▸ What is expected:
The copy should hold exactly the lines below from the one that contains "Common Mistakes To" through the one that contains "companies and their clients in a number of..." and nothing else, so no pictures.
** Opening Given information block **
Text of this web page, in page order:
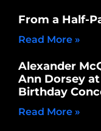
From a Half-
Read More »
Alexander
Ann Dorsey
Birthday
Read More »
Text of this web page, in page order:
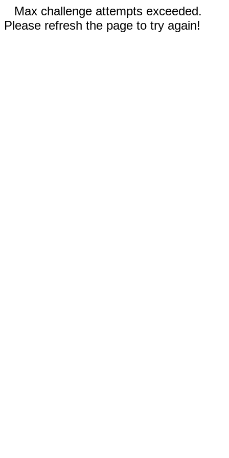
Max challenge attempts exceeded.
Please refresh the page to try again!
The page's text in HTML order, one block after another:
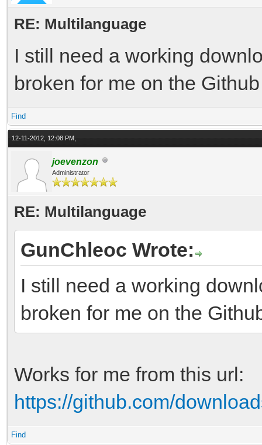
RE: Multilanguage
I still need a working
broken for me on the
Find
12-11-2012, 12:08 PM,
joevenzon
Administrator
RE: Multilanguage
GunChleoc Wrote:
I still need a working
broken for me on the
Works for me from this url:
https://github.com/
Find
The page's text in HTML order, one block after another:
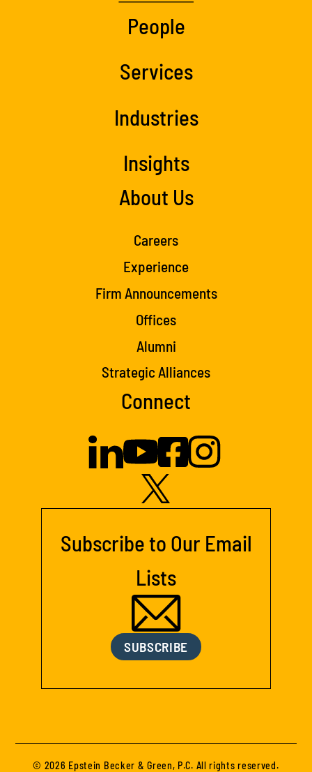
People
Services
Industries
Insights
About Us
Careers
Experience
Firm Announcements
Offices
Alumni
Strategic Alliances
Connect
Subscribe to Our Email
Lists
SUBSCRIBE
© 2026 Epstein Becker & Green, P.C. All rights reserved.
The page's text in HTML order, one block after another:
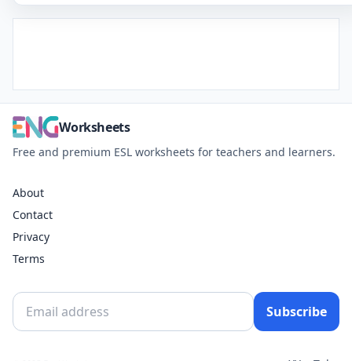
Worksheets
Free and premium ESL worksheets for teachers and learners.
About
Contact
Privacy
Terms
Subscribe
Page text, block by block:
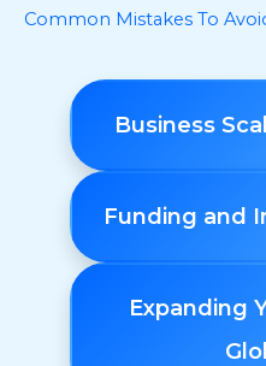
Common Mistakes To
Business
Funding and
Expanding
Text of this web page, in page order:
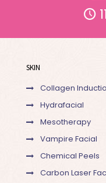
SKIN
Collagen
Hydrafacial
Mesotherapy
Vampire Facial
Chemical Peels
Carbon Laser
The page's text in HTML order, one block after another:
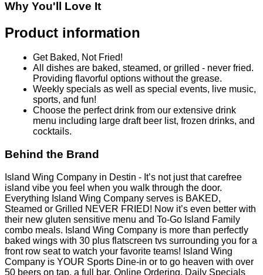
Island Wing Company in Destin - It’s not just that carefree
Everything Island Wing Company serves is BAKED,
Steamed or Grilled NEVER FRIED! Now it’s even better with
combo meals. Island Wing Company is more than perfectly
baked wings with 30 plus flatscreen tvs surrounding you for a
front row seat to watch your favorite teams! Island Wing
Company is YOUR Sports Dine-in or to go heaven with over
50 beers on tap, a full bar, Online Ordering, Daily Specials
like Kids eat free on Monday & $3 off flatbreads every
Wednesday. Baja Fish Tacos, Spicy Black Bean Veggie
Burger, chopped salads, plus there's outdoor patio seating
Company In Destin next to Winn Dixie. Like them on
About Us:The first Island Wing Company restaurant opened
on August 17, 2012. The concept was created by a pair of
free-thinking restaurant entrepreneurs who happen to love
the island life. Together, the husband and wife team had
spent the prior 15 years building a highly successful 750 unit
restaurant chain based in Destin, FL. Once again they had
an idea for another unique restaurant concept. They paired
that vision with an amazing team with decades of restaurant
and franchise experience to create Island Wing Company.
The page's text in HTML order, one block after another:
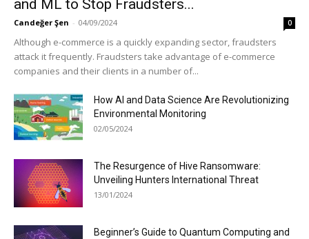
and ML to Stop Fraudsters...
Candeğer Şen - 04/09/2024 0
Although e-commerce is a quickly expanding sector, fraudsters
attack it frequently. Fraudsters take advantage of e-commerce
companies and their clients in a number of...
How AI and Data Science Are Revolutionizing
Environmental Monitoring
02/05/2024
The Resurgence of Hive Ransomware:
Unveiling Hunters International Threat
13/01/2024
Beginner’s Guide to Quantum Computing and
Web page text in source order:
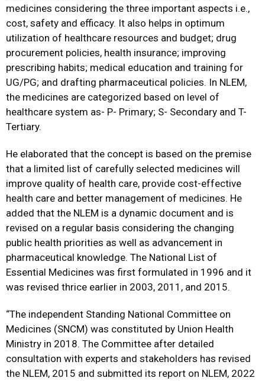
medicines considering the three important aspects i.e.,
cost, safety and efficacy. It also helps in optimum
utilization of healthcare resources and budget; drug
procurement policies, health insurance; improving
prescribing habits; medical education and training for
UG/PG; and drafting pharmaceutical policies. In NLEM,
the medicines are categorized based on level of
healthcare system as- P- Primary; S- Secondary and T-
Tertiary.
He elaborated that the concept is based on the premise
that a limited list of carefully selected medicines will
improve quality of health care, provide cost-effective
health care and better management of medicines. He
added that the NLEM is a dynamic document and is
revised on a regular basis considering the changing
public health priorities as well as advancement in
pharmaceutical knowledge. The National List of
Essential Medicines was first formulated in 1996 and it
was revised thrice earlier in 2003, 2011, and 2015.
“The independent Standing National Committee on
Medicines (SNCM) was constituted by Union Health
Ministry in 2018. The Committee after detailed
consultation with experts and stakeholders has revised
the NLEM, 2015 and submitted its report on NLEM, 2022
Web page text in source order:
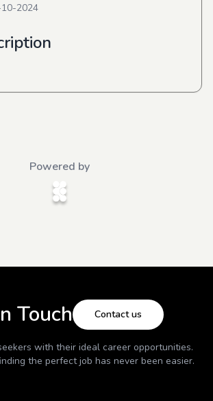
2024
Powered by
Touch Contact us
with their ideal career opportunities.
the perfect job has never been easier.
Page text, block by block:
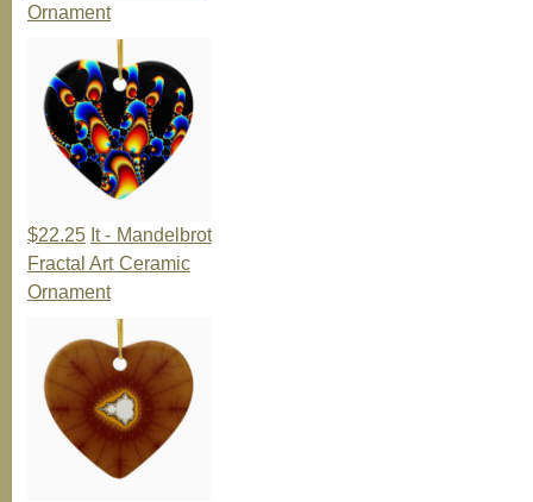
Ornament
$22.25 It - Mandelbrot
Fractal Art Ceramic
Ornament
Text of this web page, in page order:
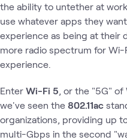
the ability to untether at
use whatever apps they
experience as being at their
more radio spectrum for
experience.
Enter Wi-Fi 5, or the "5G" of
we've seen the 802.11ac
organizations, providing up
multi-Gbps in the second
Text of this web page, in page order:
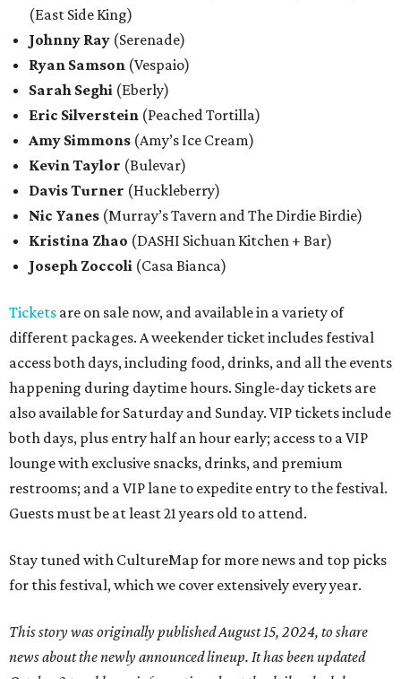
(East Side King)
Johnny Ray (Serenade)
Ryan Samson (Vespaio)
Sarah Seghi (Eberly)
Eric Silverstein (Peached Tortilla)
Amy Simmons (Amy’s Ice Cream)
Kevin Taylor (Bulevar)
Davis Turner (Huckleberry)
Nic Yanes (Murray’s Tavern and The Dirdie Birdie)
Kristina Zhao (DASHI Sichuan Kitchen + Bar)
Joseph Zoccoli (Casa Bianca)
Tickets are on sale now, and available in a variety of
different packages. A weekender ticket includes festival
access both days, including food, drinks, and all the events
happening during daytime hours. Single-day tickets are
also available for Saturday and Sunday. VIP tickets include
both days, plus entry half an hour early; access to a VIP
lounge with exclusive snacks, drinks, and premium
restrooms; and a VIP lane to expedite entry to the festival.
Guests must be at least 21 years old to attend.
Stay tuned with CultureMap for more news and top picks
for this festival, which we cover extensively every year.
This story was originally published August 15, 2024, to share
news about the newly announced lineup. It has been updated
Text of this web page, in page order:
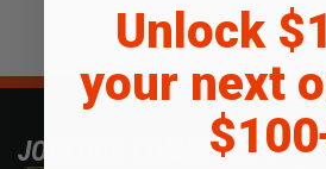
JOIN OUR COMMUNITY
Unlock
your next
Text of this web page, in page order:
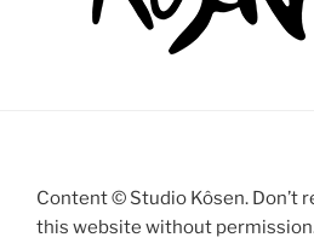
Content © Studio Kôsen. Don’t
this website without
** Closing Given information block **
▸ Response to the exercise:
Common Mistakes To
Business
Funding and
Expanding
Text of this web page, in page order:
SKIN
Collagen
Hydrafacial
Mesotherapy
Vampire Facial
Chemical Peels
Carbon Laser
The page's text in HTML order, one block after another:
Island Wing Company in Destin - It’s not just that carefree
Everything Island Wing Company serves is BAKED,
Steamed or Grilled NEVER FRIED! Now it’s even better with
combo meals. Island Wing Company is more than perfectly
baked wings with 30 plus flatscreen tvs surrounding you for a
front row seat to watch your favorite teams! Island Wing
Company is YOUR Sports Dine-in or to go heaven with over
50 beers on tap, a full bar, Online Ordering, Daily Specials
like Kids eat free on Monday & $3 off flatbreads every
Wednesday. Baja Fish Tacos, Spicy Black Bean Veggie
Burger, chopped salads, plus there's outdoor patio seating
Company In Destin next to Winn Dixie. Like them on
About Us:The first Island Wing Company restaurant opened
on August 17, 2012. The concept was created by a pair of
free-thinking restaurant entrepreneurs who happen to love
the island life. Together, the husband and wife team had
spent the prior 15 years building a highly successful 750 unit
restaurant chain based in Destin, FL. Once again they had
an idea for another unique restaurant concept. They paired
that vision with an amazing team with decades of restaurant
and franchise experience to create Island Wing Company.
The page's text in HTML order, one block after another:
and ML to Stop Fraudsters...
Candeğer Şen - 04/09/2024 0
Although e-commerce is a quickly expanding sector, fraudsters
attack it frequently. Fraudsters take advantage of e-commerce
companies and their clients in a number of...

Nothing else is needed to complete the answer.